===== Listed entries =====

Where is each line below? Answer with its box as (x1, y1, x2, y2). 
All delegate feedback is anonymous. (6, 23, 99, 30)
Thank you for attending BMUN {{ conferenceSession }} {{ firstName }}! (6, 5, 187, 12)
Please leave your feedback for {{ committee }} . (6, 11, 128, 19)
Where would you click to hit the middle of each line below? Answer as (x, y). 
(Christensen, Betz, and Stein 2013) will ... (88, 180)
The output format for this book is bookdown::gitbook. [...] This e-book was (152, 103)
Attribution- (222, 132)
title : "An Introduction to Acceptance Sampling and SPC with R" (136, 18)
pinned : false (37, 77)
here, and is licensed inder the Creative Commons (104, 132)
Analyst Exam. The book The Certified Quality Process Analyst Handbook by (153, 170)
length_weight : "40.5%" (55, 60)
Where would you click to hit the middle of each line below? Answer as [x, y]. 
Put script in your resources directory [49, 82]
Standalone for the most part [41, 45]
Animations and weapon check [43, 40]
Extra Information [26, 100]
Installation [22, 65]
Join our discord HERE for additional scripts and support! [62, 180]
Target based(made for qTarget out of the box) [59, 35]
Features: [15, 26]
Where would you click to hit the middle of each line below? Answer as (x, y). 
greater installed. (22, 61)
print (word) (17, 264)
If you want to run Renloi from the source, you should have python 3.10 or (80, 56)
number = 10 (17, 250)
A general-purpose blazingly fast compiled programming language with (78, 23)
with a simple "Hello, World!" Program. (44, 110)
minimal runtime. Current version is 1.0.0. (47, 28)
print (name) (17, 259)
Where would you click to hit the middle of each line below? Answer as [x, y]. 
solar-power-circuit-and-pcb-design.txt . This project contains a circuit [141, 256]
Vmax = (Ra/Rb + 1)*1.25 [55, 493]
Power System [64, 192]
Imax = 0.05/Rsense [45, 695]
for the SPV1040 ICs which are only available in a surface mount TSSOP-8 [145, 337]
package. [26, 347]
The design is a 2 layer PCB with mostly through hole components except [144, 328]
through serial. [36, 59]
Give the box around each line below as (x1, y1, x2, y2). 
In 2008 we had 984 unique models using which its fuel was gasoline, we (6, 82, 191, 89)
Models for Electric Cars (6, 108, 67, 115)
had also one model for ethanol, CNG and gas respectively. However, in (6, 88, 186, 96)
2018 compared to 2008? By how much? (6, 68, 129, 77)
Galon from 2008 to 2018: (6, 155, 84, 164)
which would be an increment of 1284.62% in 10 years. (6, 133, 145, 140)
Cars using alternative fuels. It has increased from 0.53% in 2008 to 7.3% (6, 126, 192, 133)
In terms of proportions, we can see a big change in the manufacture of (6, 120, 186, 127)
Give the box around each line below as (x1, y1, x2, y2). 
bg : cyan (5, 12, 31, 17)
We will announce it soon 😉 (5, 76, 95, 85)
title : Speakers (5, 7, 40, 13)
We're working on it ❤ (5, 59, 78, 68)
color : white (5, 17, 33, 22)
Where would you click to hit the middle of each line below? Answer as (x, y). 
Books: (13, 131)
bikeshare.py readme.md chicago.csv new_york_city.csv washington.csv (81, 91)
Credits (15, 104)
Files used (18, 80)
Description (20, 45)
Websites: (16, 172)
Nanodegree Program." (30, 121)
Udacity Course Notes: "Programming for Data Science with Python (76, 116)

=====
===== Listed entries =====

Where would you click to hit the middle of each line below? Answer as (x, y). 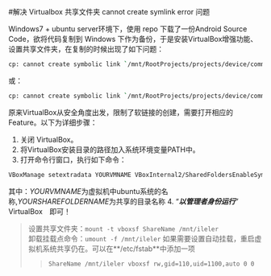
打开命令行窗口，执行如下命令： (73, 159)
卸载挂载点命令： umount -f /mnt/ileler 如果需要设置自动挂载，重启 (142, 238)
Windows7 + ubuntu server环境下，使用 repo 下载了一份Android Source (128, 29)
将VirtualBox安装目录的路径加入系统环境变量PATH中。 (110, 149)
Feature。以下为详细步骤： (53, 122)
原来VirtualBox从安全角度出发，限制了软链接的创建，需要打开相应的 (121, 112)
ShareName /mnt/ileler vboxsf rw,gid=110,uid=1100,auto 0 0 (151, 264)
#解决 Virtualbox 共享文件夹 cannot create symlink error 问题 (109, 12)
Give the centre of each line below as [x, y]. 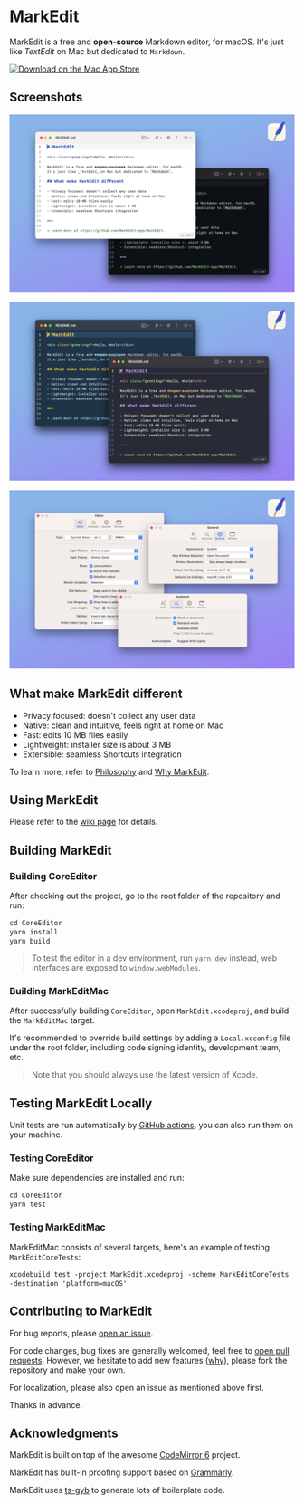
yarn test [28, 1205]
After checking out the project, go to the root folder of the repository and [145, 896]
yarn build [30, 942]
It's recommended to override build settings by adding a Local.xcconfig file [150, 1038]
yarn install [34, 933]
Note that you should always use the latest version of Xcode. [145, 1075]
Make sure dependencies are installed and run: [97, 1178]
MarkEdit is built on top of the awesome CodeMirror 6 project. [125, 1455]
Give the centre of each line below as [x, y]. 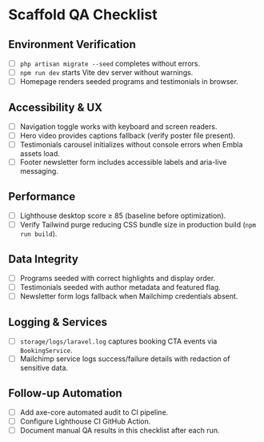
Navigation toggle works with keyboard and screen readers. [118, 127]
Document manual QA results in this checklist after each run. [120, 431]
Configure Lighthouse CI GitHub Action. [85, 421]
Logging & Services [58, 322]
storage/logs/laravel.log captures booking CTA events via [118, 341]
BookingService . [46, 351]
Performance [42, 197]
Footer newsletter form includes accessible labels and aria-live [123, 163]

=====

- _Exercise goal_:
Print the lines above from the one with "Where is each" through the one with "here, and is", both included, exactly as written and nothing more.

- _The answer_:
Where is each line below? Answer with its box as (x1, y1, x2, y2). 
All delegate feedback is anonymous. (6, 23, 99, 30)
Thank you for attending BMUN {{ conferenceSession }} {{ firstName }}! (6, 5, 187, 12)
Please leave your feedback for {{ committee }} . (6, 11, 128, 19)
Where would you click to hit the middle of each line below? Answer as (x, y). 
(Christensen, Betz, and Stein 2013) will ... (88, 180)
The output format for this book is bookdown::gitbook. [...] This e-book was (152, 103)
Attribution- (222, 132)
title : "An Introduction to Acceptance Sampling and SPC with R" (136, 18)
pinned : false (37, 77)
here, and is licensed inder the Creative Commons (104, 132)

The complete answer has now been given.